Reino Kólasi.

Desde que se decidió que Kana sería la sucesora de Ángel como la siguiente reina de los demonios, esta se había dedicado a ver cómo es que eran los procedimientos y demás cosas que necesitaría saber para cuándo asumiera el cargo.

- Comencemos con la reunión – la peli naranja estaba en una reunión con algunos de los altos mandos del reino – estoy preocupada ahora que noté que hay algunas bajas en negocios y en algunos productos de exportación.

Ángel estaba a un lado mirando todo y una sonrisa se había formado en su rostro notando como es que su nieta se estaba convirtiendo en una futura monarca hecha y derecha.

Podía ver cómo es que la oji morada estaba charlando algunas cosas con los altos mandos hasta que quedaron en una conclusión para acarrear las pérdidas de exportación ya que así podrían evitar problemas de dinero.

- Muy bien, con eso concluimos la reunión de hoy – los tipos se fueron no mucho después de eso dejando solas a ambas demonios.

- Lo has hecho bien, Kana-chan.

- Gracias, no pensé que lo haría – la mini Kanon fue tomada por la mujer y se dieron un fuerte abrazo con el cual sellaron el gran amor que se tenían ambos.

Luego de un tiempo en el que todo el mundo desapareció, se separaron y Ángel pudo notar que luego de unos segundos, la seriedad se apoderó del rostro de la peli naranja.

- ¿Qué pasa Kana-chan?

- Abuela, hay algo que te tengo que decir – susurró – he soñado con Astaroth.

- ¿Astaroth? – la espalda de Ángel se tensó ante eso y ni que decir que los pensamientos de ese nombre llegaron a su mente fueron duros.

La reina de los demonios recordó lo que había pasado hace milenios cuando ese demonio atacó el Kólasi y solo podía flashbacks llenos de sangre y muchos cuerpos tirados, triturados y mutilados, de muchas cosas.

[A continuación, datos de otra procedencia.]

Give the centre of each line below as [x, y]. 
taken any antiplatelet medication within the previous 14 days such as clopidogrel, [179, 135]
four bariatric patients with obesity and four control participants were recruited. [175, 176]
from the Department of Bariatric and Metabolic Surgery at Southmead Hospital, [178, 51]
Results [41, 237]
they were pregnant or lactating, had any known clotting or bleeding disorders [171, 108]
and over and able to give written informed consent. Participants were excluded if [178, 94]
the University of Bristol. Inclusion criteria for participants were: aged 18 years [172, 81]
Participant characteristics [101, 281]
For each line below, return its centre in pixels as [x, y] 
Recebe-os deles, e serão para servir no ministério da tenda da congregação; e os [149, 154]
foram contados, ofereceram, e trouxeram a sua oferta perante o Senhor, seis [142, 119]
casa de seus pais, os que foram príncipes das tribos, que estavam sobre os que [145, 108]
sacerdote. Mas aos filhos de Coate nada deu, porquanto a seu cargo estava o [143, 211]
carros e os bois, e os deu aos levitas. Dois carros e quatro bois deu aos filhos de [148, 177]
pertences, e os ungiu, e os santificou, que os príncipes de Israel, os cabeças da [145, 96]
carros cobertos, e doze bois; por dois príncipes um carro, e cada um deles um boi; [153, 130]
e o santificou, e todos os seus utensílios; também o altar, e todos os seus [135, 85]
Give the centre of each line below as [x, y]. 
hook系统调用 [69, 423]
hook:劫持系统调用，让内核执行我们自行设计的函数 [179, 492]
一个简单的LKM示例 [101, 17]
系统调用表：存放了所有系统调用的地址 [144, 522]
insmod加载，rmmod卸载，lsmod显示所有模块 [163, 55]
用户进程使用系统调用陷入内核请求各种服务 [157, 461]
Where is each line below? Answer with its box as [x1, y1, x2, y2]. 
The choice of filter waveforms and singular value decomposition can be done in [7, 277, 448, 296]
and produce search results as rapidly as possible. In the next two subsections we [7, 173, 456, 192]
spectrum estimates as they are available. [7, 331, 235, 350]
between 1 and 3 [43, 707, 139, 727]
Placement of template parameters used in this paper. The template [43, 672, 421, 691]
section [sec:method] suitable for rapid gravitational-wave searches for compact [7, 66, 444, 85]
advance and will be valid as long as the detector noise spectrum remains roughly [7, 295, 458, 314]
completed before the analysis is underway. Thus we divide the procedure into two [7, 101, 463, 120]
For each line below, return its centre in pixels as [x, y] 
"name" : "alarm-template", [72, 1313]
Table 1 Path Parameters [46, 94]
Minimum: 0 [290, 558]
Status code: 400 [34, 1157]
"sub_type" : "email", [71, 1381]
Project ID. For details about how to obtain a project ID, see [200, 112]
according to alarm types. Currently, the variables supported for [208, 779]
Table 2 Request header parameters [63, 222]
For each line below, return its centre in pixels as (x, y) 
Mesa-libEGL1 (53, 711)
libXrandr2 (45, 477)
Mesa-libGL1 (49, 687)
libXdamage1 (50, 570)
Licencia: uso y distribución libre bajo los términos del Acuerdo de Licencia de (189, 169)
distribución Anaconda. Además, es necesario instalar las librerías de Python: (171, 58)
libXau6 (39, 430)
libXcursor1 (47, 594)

- ¿Por qué sabes ese nombre?

- Lo soñé, logré ver al Gran Azathoth el cual con su aliento logré divisar ese nombre y además de eso, pude saber que sería algo muy malo ¿no?

- Claro que sí, ese demonio no tiene que salir nunca de su prisión – Ángel se le quedó mirando un momento a su nieta.

- Mami – Arkab decía sentada en los hombros de su madre como siempre hacía.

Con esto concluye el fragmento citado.